Data to process:
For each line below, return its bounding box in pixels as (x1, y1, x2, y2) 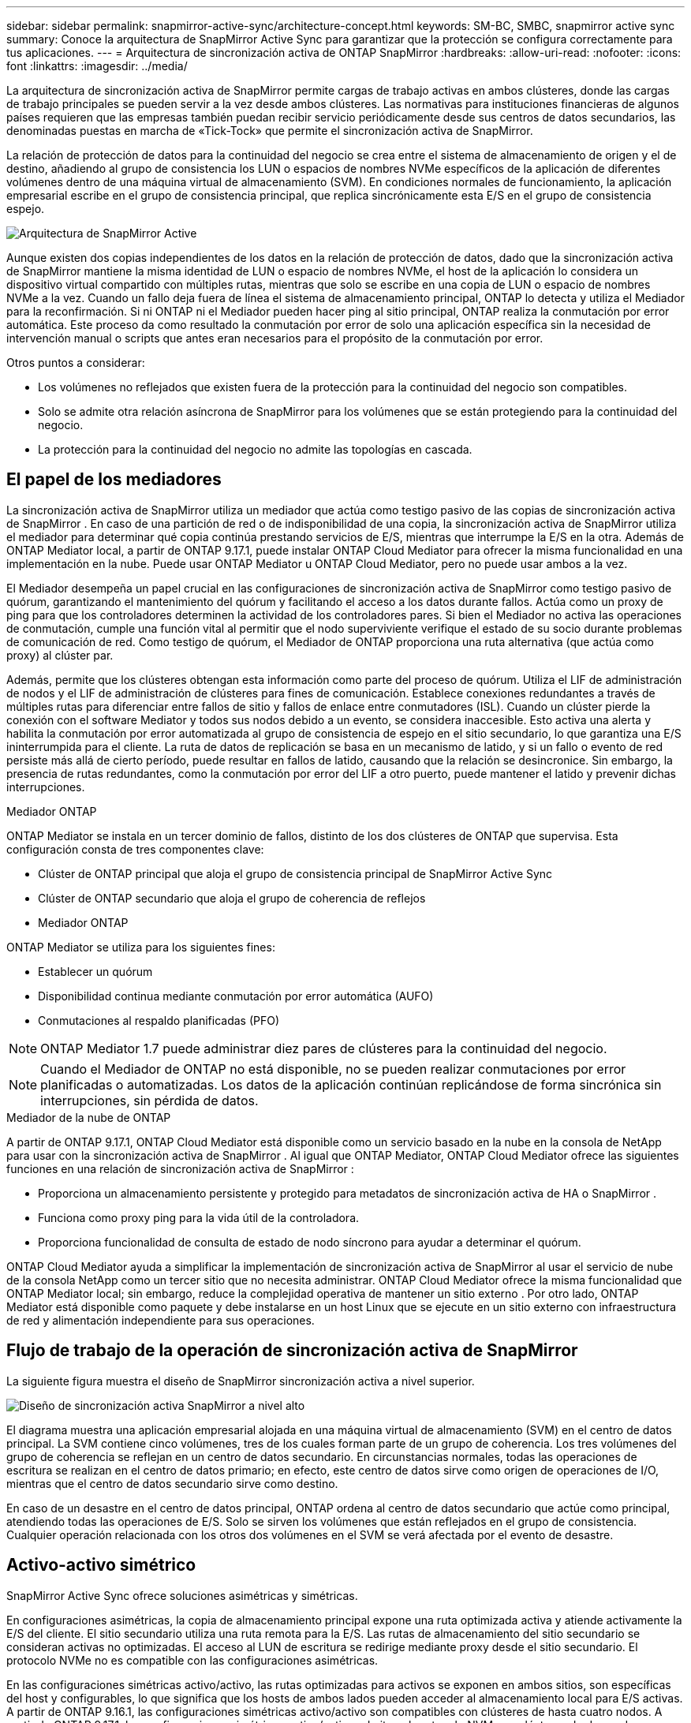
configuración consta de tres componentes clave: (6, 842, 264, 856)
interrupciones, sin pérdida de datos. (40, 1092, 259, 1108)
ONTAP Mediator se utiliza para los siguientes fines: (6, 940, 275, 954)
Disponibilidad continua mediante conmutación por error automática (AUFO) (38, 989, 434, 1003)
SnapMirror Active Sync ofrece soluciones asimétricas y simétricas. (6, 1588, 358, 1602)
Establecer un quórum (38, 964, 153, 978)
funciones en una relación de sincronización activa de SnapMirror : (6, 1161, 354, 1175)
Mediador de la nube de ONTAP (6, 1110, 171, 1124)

About this exercise: Show every line from the entries above in which "ONTAP" appears.

Answer:
ONTAP Mediator se utiliza para los siguientes fines: (6, 940, 275, 954)
Mediador de la nube de ONTAP (6, 1110, 171, 1124)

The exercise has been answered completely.